This Regulation seeks to promote the production of medicinal products for paediatric use by increasing research, development and authorisation for this type of medicinal product. The lack of medicinal products specifically designed and developed for treating children* is a Europe-wide problem. Indeed, more than 50% of medicines currently prescribed for children have not been studied and authorised for use in children.

ACT

Regulation (EC) No 1901/2006 of the European Parliament and of the Council of 12 December 2006 on products for paediatric use and amending Regulation (EEC) No 1768/92, Directives 2001/20/EC and 2001/83/EC, and Regulation (EC) No 726/2004 . [See amending acts].

SUMMARY

This European Union (EU) Regulation aims to improve the health and quality of life of children in Europe by ensuring that new medicines for children and medicines already on the market are fully adapted to their specific needs. In order to fill the gaps in research on this type of medicinal product, the Regulation lays down new obligations for the pharmaceutical industry accompanied by rewards and incentives. The Regulation therefore also contributes to the competitiveness of the European pharmaceutical industry.

The aims to be achieved are as follows:

  • to stimulate the development of medicines for use in children;
  • to ensure that medicines used to treat children are subject to high-quality, ethical research;
  • to ensure that these medicines are appropriately authorised for use in children;
  • to improve the information available on the use of medicines in children;
  • to achieve these objectives without subjecting the paediatric population to unnecessary clinical trials and without delaying the authorisation of medicines for other categories of patient.

The Community instruments already in force in the pharmaceutical sector will have a key role to play in achieving these aims. Moreover, as regards the procedure for placing pharmaceutical products on the market, the procedures established by current pharmaceutical legislation have not been altered. However, for every marketing authorisation application, the competent authorities will check compliance with the agreed paediatric investigation plan * or verify the presence of a waiver or deferral.

Paediatric Committee

The Regulation's key feature is the establishment of a Paediatric Committee within the European Medicines Agency (EMEA) *. This committee is made up of five members of the Committee on Medicinal Products for Human Use and their alternates, a member and an alternate appointed by each of the Member States not represented by members of the Committee on Medicinal Products for Human Use, three members and three alternates selected by the Commission to represent the health professions, and three members and their alternates appointed by the Commission to represent patients' associations.

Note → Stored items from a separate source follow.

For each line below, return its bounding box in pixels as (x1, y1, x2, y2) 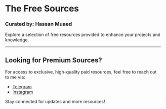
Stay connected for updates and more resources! (5, 99, 105, 105)
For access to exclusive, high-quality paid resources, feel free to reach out (5, 69, 157, 75)
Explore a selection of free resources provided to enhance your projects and (5, 32, 161, 37)
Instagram (12, 89, 33, 95)
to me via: (5, 74, 26, 80)
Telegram (12, 84, 32, 90)
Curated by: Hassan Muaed (5, 21, 72, 28)
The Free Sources (5, 3, 79, 14)
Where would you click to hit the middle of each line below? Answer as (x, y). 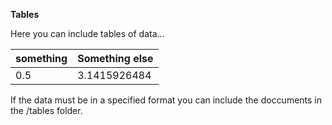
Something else (115, 58)
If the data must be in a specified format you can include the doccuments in (166, 100)
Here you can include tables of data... (87, 33)
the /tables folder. (46, 110)
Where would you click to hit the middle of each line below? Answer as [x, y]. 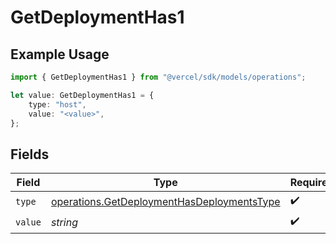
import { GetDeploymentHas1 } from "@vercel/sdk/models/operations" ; [158, 77]
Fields [30, 154]
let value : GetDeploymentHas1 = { [82, 95]
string [64, 222]
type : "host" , [57, 104]
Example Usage [60, 54]
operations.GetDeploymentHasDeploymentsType [165, 201]
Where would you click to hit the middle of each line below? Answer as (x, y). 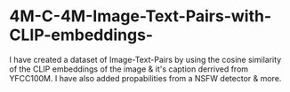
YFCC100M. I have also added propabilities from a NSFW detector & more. (145, 78)
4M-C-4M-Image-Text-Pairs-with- (141, 16)
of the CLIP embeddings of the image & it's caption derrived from (129, 69)
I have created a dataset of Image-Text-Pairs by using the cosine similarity (145, 59)
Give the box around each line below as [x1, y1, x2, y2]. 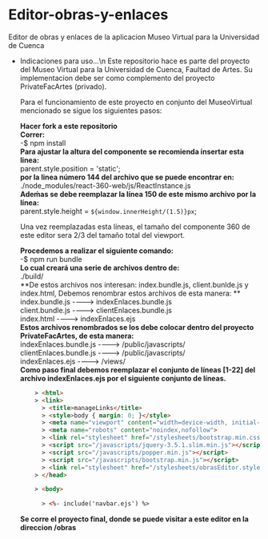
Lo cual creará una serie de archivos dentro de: [19, 263, 180, 272]
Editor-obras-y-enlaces [8, 6, 169, 24]
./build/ [19, 271, 44, 281]
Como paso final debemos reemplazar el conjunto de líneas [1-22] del [19, 364, 256, 374]
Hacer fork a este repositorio [19, 121, 118, 131]
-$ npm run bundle [19, 254, 82, 263]
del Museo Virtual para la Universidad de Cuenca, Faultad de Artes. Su [19, 64, 254, 74]
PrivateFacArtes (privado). [19, 82, 107, 91]
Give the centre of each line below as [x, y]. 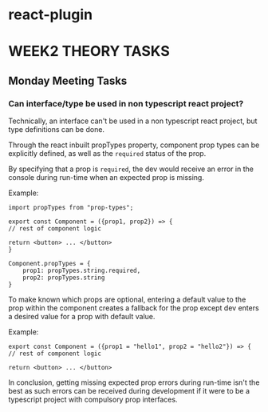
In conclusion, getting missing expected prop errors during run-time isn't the [134, 382]
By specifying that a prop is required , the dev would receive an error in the [131, 169]
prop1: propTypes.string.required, [82, 271]
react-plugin [51, 15]
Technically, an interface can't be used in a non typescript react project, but [133, 121]
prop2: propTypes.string [64, 278]
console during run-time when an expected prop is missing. [106, 178]
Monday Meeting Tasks [68, 80]
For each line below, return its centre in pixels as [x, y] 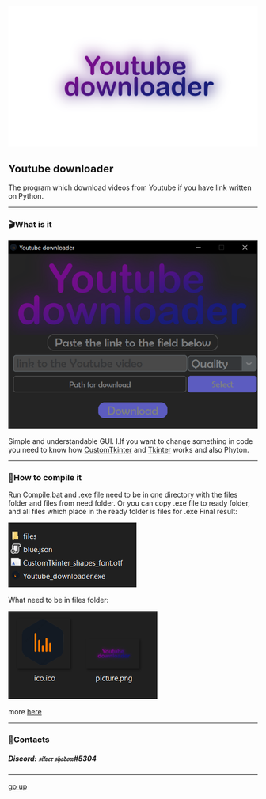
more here [25, 712]
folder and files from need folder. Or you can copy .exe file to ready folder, [129, 503]
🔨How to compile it [45, 477]
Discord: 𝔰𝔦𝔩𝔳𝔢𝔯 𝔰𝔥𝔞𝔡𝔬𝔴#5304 [53, 759]
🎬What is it [30, 225]
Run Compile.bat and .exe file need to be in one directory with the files [123, 495]
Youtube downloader [61, 169]
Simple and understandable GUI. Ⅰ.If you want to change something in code [131, 441]
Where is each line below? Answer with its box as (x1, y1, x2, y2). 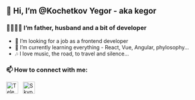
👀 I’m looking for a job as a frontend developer (14, 37, 129, 45)
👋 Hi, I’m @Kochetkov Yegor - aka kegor (6, 6, 156, 16)
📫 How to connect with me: (6, 65, 88, 74)
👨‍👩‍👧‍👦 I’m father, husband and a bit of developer (6, 24, 147, 32)
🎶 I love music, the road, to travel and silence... (14, 50, 130, 57)
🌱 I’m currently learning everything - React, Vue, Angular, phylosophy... (14, 43, 189, 51)
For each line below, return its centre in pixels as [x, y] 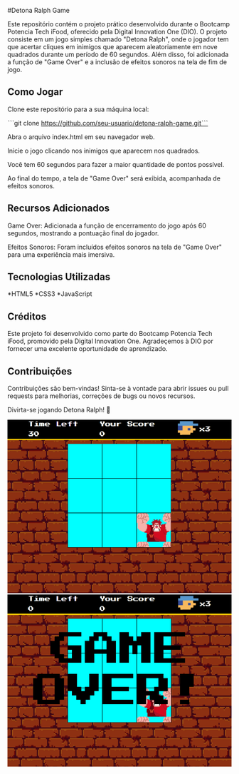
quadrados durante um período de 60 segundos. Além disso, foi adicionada [118, 54]
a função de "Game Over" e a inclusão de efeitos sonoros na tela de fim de [117, 62]
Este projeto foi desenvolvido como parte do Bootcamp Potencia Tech [110, 334]
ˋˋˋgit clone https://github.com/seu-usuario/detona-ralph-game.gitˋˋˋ [108, 123]
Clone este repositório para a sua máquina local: [78, 109]
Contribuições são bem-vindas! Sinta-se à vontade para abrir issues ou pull [118, 389]
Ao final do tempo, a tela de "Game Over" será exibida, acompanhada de [114, 178]
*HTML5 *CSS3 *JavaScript [50, 294]
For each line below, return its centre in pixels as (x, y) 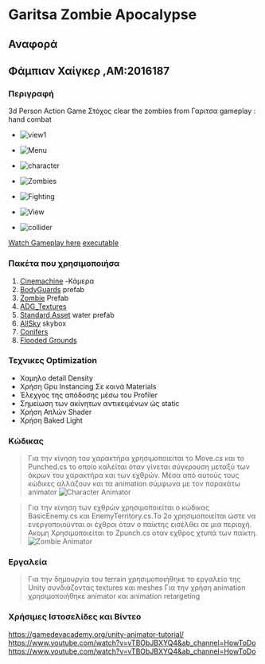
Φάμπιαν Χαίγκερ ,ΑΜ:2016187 (89, 70)
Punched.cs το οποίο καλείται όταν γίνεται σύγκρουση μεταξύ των (139, 467)
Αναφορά (33, 44)
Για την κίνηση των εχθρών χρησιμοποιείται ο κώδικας (119, 508)
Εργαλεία (28, 562)
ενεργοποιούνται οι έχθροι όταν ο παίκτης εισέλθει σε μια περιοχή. (140, 525)
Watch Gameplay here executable (64, 243)
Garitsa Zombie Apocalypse (103, 15)
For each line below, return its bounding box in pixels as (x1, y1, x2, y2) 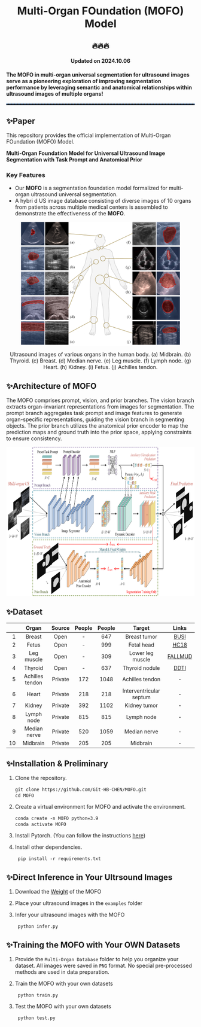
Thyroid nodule (122, 664, 160, 671)
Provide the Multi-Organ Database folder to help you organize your (14, 956, 179, 963)
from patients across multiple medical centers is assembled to (14, 203, 169, 211)
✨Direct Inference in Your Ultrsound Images (6, 872, 173, 882)
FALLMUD (167, 653, 193, 660)
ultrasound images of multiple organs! (6, 90, 103, 97)
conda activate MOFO (14, 821, 66, 828)
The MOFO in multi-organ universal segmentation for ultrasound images (6, 71, 190, 78)
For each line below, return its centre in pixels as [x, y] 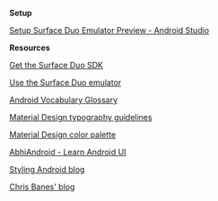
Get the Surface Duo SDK [56, 65]
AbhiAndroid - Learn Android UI [68, 152]
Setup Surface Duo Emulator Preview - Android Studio [109, 30]
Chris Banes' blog [42, 187]
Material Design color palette [63, 135]
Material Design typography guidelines [81, 117]
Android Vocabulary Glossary [64, 100]
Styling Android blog [47, 169]
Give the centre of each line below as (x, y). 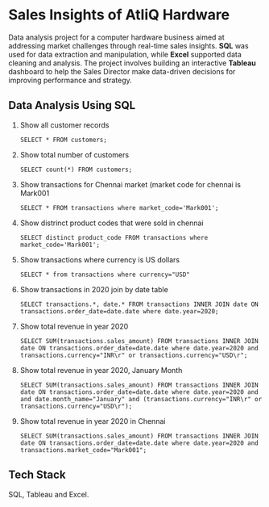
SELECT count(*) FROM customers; (76, 170)
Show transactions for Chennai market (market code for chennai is (130, 184)
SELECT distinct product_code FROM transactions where (114, 237)
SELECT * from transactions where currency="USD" (105, 274)
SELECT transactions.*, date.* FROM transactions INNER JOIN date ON (139, 304)
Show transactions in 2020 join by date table (94, 289)
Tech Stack (37, 475)
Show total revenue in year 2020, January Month (101, 370)
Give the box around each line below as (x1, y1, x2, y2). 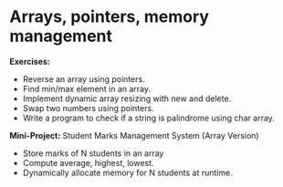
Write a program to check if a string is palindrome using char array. (22, 112, 276, 123)
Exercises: (9, 56, 50, 67)
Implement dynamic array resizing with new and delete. (22, 93, 232, 104)
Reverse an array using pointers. (22, 73, 145, 84)
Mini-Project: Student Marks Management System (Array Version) (9, 130, 259, 140)
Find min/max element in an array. (22, 83, 152, 94)
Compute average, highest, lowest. (22, 157, 154, 168)
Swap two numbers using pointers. (22, 102, 154, 113)

The committee is specifically responsible for advising on questions concerning medicinal products for paediatric use, issuing opinions on the quality, safety and efficacy of medicinal products for paediatric use, assessing and approving companies' paediatric investigation plans * and considering any related requests for waivers and deferrals. The paediatric investigation plan is the document upon which the development and authorisation of medicines for use in children must be based. It should include details of the timing and the measures proposed to demonstrate the quality, safety and efficacy of the medicinal product in a paediatric population. *

In the course of its work, the Paediatric Committee will consider the therapeutic benefits of carrying out studies in children and ensure that unnecessary studies are avoided. It must also ensure that authorisations for medicines for other populations are not delayed by the requirements for studies in children.

Given that certain medicines developed for adults are not suitable for children, the Paediatric Committee will draw up lists of waivers for specific medicines and classes of medicine.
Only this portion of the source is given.